Devon Kershaw (born December 20, 1982) is a Canadian retired cross-country skier who competed from 2005 to 2018. Growing up in Sudbury, Ontario, Canada, he split his time between several sports before choosing to focus on his cross-country ski career. His career highlights include placing second overall in the World Cup standing in 2011/2012 and claiming the World Champion title in 2011 at the World Ski Championships in Oslo, Norway in the men's team sprint with teammate Alex Harvey.

Early life and career
Kershaw grew up in the Northern Ontario city of Sudbury. His father, Will, and mother, Maureen, were instrumental in developing and nurturing a love of the natural environment and active lifestyle. Kershaw was a serious sports enthusiast growing up, playing hockey, volleyball, badminton, and tennis, and running competitively in his younger years.

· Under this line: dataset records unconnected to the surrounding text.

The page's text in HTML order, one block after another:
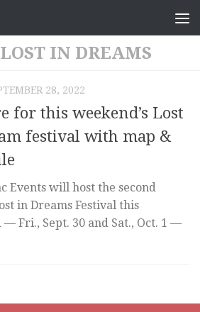
LOST IN DREAMS
28, 2022
for this weekend’s Lost
festival with map &
Events will host the second
in Dreams Festival this
Fri., Sept. 30 and Sat., Oct. 1 —
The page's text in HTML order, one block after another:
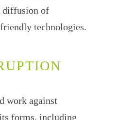
diffusion of
technologies.
work against
forms, including
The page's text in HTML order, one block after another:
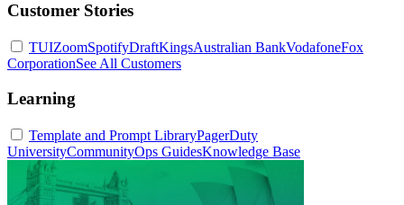
Customer Stories
TUIZoomSpotifyDraftKingsAustralian BankVodafoneFox
CorporationSee All Customers
Learning
Template and Prompt LibraryPagerDuty
UniversityCommunityOps GuidesKnowledge Base
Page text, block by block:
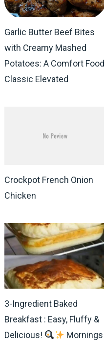
Garlic Butter Beef Bites
with Creamy Mashed
Potatoes: A Comfort Food
Classic Elevated
Crockpot French Onion
Chicken
3-Ingredient Baked
Breakfast : Easy, Fluffy &
Delicious!
Mornings
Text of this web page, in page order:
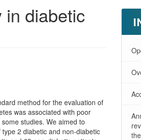
in diabetic
method for the evaluation of
was associated with poor
studies. We aimed to
2 diabetic and non-diabetic
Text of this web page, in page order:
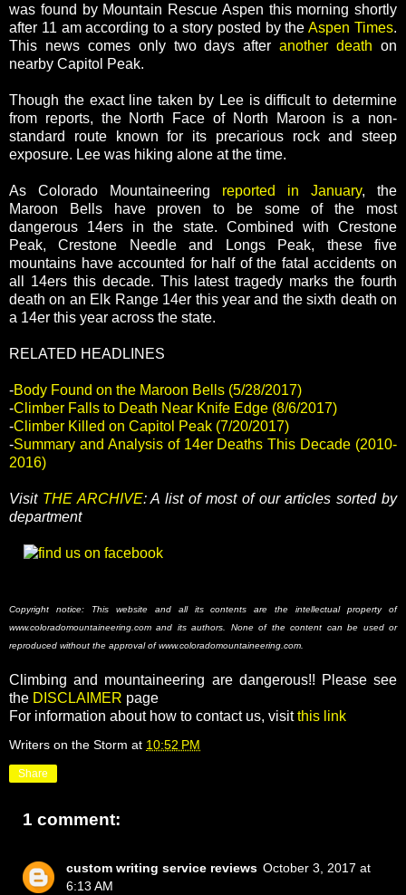
was found by Mountain Rescue Aspen this morning shortly
after 11 am according to a story posted by theAspen Times.
This news comes only two days afteranother death on
nearby Capitol Peak.
Though the exact line taken by Lee is difficult to determine
from reports, the North Face of North Maroon is a non-
standard route known for its precarious rock and steep
exposure. Lee was hiking alone at the time.
As Colorado Mountaineering reported in January, the
Maroon Bells have proven to be some of the most
dangerous 14ers in the state. Combined with Crestone
Peak, Crestone Needle and Longs Peak, these five
mountains have accounted for half of the fatal accidents on
all 14ers this decade. This latest tragedy marks the fourth
death on an Elk Range 14er this year and the sixth death on
a 14er this year across the state.
RELATED HEADLINES
-Body Found on the Maroon Bells (5/28/2017)
-Climber Falls to Death Near Knife Edge (8/6/2017)
-Climber Killed on Capitol Peak (7/20/2017)
-Summary and Analysis of 14er Deaths This Decade (2010-
2016)
Visit THE ARCHIVE: A list of most of our articles sorted by
department
Copyright notice: This website and all its contents are the intellectual property of
www.coloradomountaineering.com and its authors. None of the content can be used or
reproduced without the approval of www.coloradomountaineering.com.
Climbing and mountaineering are dangerous!! Please see
the DISCLAIMER page
For information about how to contact us, visitthis link
Writers on the Storm at 10:52 PM
Share
1 comment:
custom writing service reviews October 3, 2017 at
6:13 AM
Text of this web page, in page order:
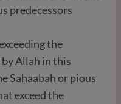
predecessors
the
Allah in this
Sahaabah or pious
exceed the
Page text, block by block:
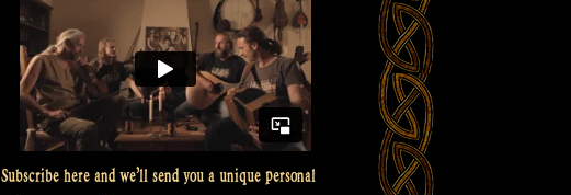
Subscribe here and we’ll send you a unique personal
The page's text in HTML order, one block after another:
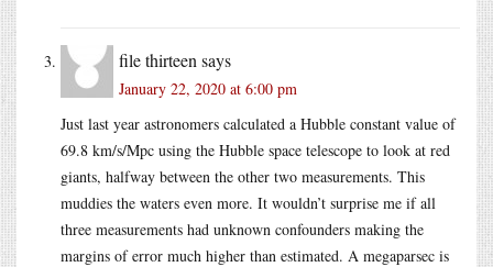
file thirteen says
January 22, 2020 at 6:00 pm
Just last year astronomers calculated a Hubble constant value of
69.8 km/s/Mpc using the Hubble space telescope to look at red
giants, halfway between the other two measurements. This
muddies the waters even more. It wouldn’t surprise me if all
three measurements had unknown confounders making the
margins of error much higher than estimated. A megaparsec is
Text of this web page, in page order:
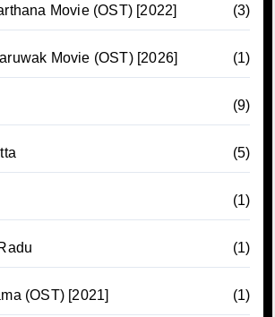
Movie (OST) [2022] (3)
Movie (OST) [2026] (1)
(9)
(5)
(1)
(1)
(OST) [2021] (1)
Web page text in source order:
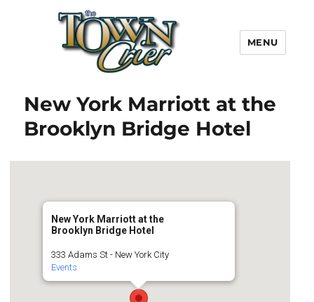
Town Crier
MENU
New York Marriott at the
Brooklyn Bridge Hotel
New York Marriott at the
Brooklyn Bridge Hotel
333 Adams St - New York City
Events
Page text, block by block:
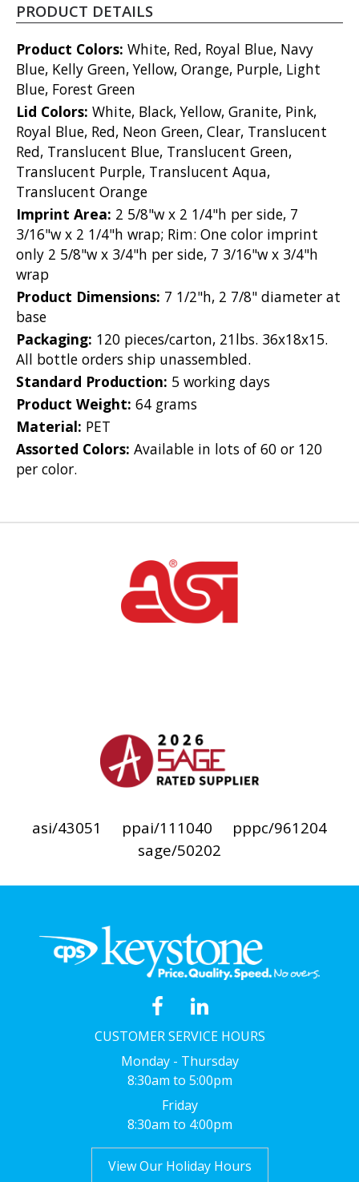
PRODUCT DETAILS
Product Colors: White, Red, Royal Blue, Navy
Blue, Kelly Green, Yellow, Orange, Purple, Light
Blue, Forest Green
Lid Colors: White, Black, Yellow, Granite, Pink,
Royal Blue, Red, Neon Green, Clear, Translucent
Red, Translucent Blue, Translucent Green,
Translucent Purple, Translucent Aqua,
Translucent Orange
Imprint Area: 2 5/8"w x 2 1/4"h per side, 7
3/16"w x 2 1/4"h wrap; Rim: One color imprint
only 2 5/8"w x 3/4"h per side, 7 3/16"w x 3/4"h
wrap
Product Dimensions: 7 1/2"h, 2 7/8" diameter at
base
Packaging: 120 pieces/carton, 21lbs. 36x18x15.
All bottle orders ship unassembled.
Standard Production: 5 working days
Product Weight: 64 grams
Material: PET
Assorted Colors: Available in lots of 60 or 120
per color.
asi/43051 ppai/111040
pppc/961204
sage/50202
CUSTOMER SERVICE HOURS
Monday - Thursday
8:30am to 5:00pm
Friday
8:30am to 4:00pm
View Our Holiday Hours
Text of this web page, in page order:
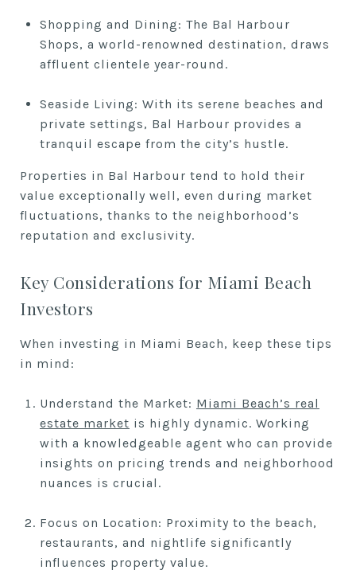
Shopping and Dining: The Bal Harbour
Shops, a world-renowned destination, draws
affluent clientele year-round.
Seaside Living: With its serene beaches and
private settings, Bal Harbour provides a
tranquil escape from the city’s hustle.
Properties in Bal Harbour tend to hold their
value exceptionally well, even during market
fluctuations, thanks to the neighborhood’s
reputation and exclusivity.
Key Considerations for Miami Beach
Investors
When investing in Miami Beach, keep these tips
in mind:
Understand the Market: Miami Beach’s real
estate market is highly dynamic. Working
with a knowledgeable agent who can provide
insights on pricing trends and neighborhood
nuances is crucial.
Focus on Location: Proximity to the beach,
restaurants, and nightlife significantly
influences property value.
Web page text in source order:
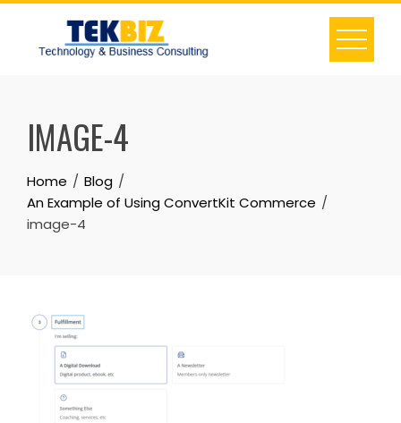
IMAGE-4
Home
Blog
An Example of Using ConvertKit Commerce
image-4
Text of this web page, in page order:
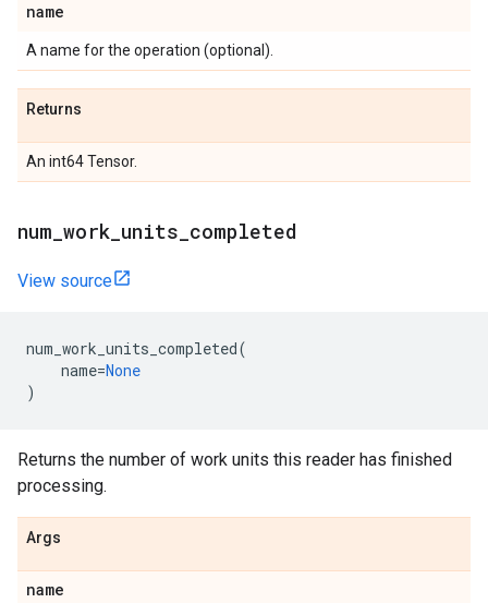
name
A name for the operation (optional).
Returns
An int64 Tensor.
num_work_units_completed
View source
num_work_units_completed(
name=None
)
Returns the number of work units this reader has finished
processing.
Args
name
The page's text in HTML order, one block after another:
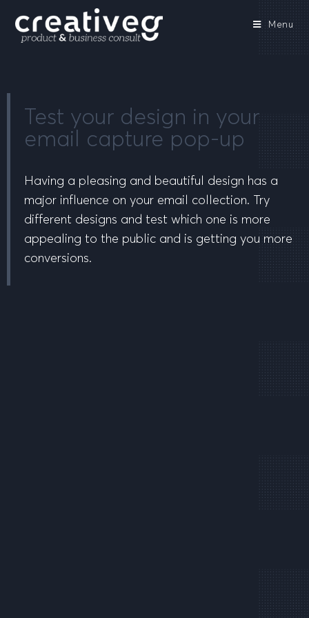
Menu
Test your design in your
email capture pop-up
Having a pleasing and beautiful design has a
major influence on your email collection. Try
different designs and test which one is more
appealing to the public and is getting you more
conversions.
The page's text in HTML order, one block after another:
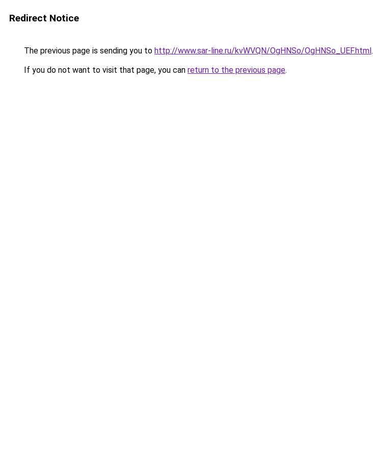
Redirect Notice
The previous page is sending you to http://www.sar-line.ru/kvWVQN/OgHNSo/OgHNSo_UEF.html.
If you do not want to visit that page, you can return to the previous page.
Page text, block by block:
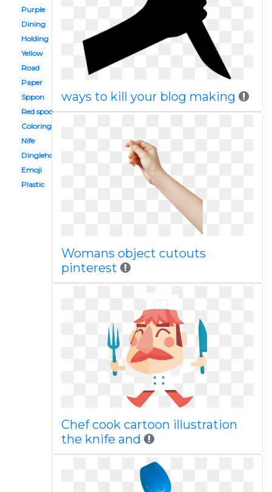
Purple
Dining
Holding
Yellow
Road
Paper
Sppon
Red spoon
Coloring page
Nife
Dinglehopper
Emoji
Plastic
ways to kill your blog making
Womans object cutouts
pinterest
Chef cook cartoon illustration
the knife and

Skiing for Laurentian Nordic as a young skier in Sudbury, he participated in three World Junior Championships (2000, 2001, 2002) and won 18 National Junior Medals. As a senior racer he moved west to Canmore, Alberta, home of Canada's National Ski Team, to pursue his athletic dreams and pursuits.

Athletic career
In the 2005 World Championships in Oberstdorf finished 14th in the individual sprint.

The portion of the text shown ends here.